I also had to "fix" various new comer issues by making them start with a fresh workspace each time.
And within a project?
If I encounter issues I restart the R session interactively to reset the environment and namespaces
Make sure you wrap most logic in functions and you will not have a lot of clutter in your global environment.
And even better, it allows you to reuse them more easily. If you have a couple of functions that belong together, combine them in a package.
I actually started making analysis packages, where the analysis itself is a vignette, the data is contained within the package and then you can also nicely declare dependencies on other packages.
It makes it easy to share your analysis with others, because everything is within the package.
(Note this might not be a great idea if your data is huge )
Are there any additional settings in RStudio that need to be tweaked to ensure that restarting R leads to a entirely clean slate? I was just working with a student and found that on his machine the Cmd-Shift-F10 restart preserved the objects in his global environment. I verified that the "Restore .RData into workspace at startup" option was unchecked and that the "Save workspace to .RData on exit" option was set to "Never," so am flummoxed as to why restarting R didn't result in an empty environment. Has anyone else encountered this? (Student had to run off to another class, so I can't provide details on his RStudio version, but can say that he was running it on a Mac.)

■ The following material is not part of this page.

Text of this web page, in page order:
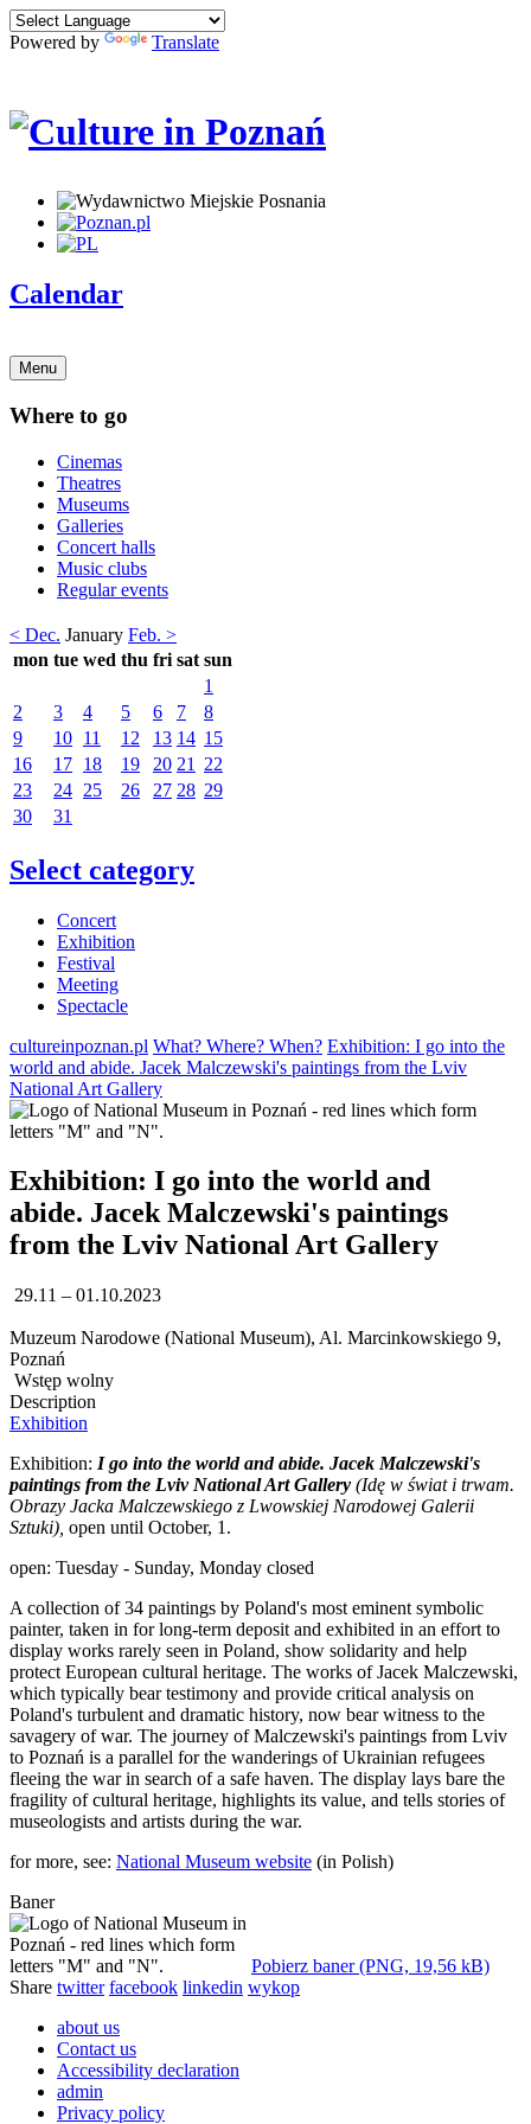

I like to turn scientific notation off too
Yeah, just do what the screenshot from @hadley tells you to do in settings & Cmd+Shift+F10 must be the most frequently used combo. That's pretty much it.
Is it possible you're running up against Project Options vs Global Options in RStudio? I have puzzled myself in this way with respect to other settings.
I dont use rm() as first line, and am slightly annoyed when I see others use it. It feels clutter-ish.
For most analysis projects, my first line is library(tidyverse)
This is also one of the great reasons to get familiar with packaging your analysis in an internal R package. My favourite way to deploy an analysis is to write an R package which the server then installs and runs, this helps with a few different things but one of them is that it helps you make sure that everything needed to run an analysis is present in the code. It ends up being a lot easier than it seems to get started with this stuff, and it really smooths the analysis -> sharing -> deployment curve.
I've learned a ton reading through these responses - thank you to everyone for sharing!
In all honesty, my first line is almost always a commented header with the project/script objective and the due date.
You know in rstudio you can have multiple projects up at the same time, right? Each w/ it's own global.
I never noticed that was in the desktop version before, or I might not have switched to primarily using the server.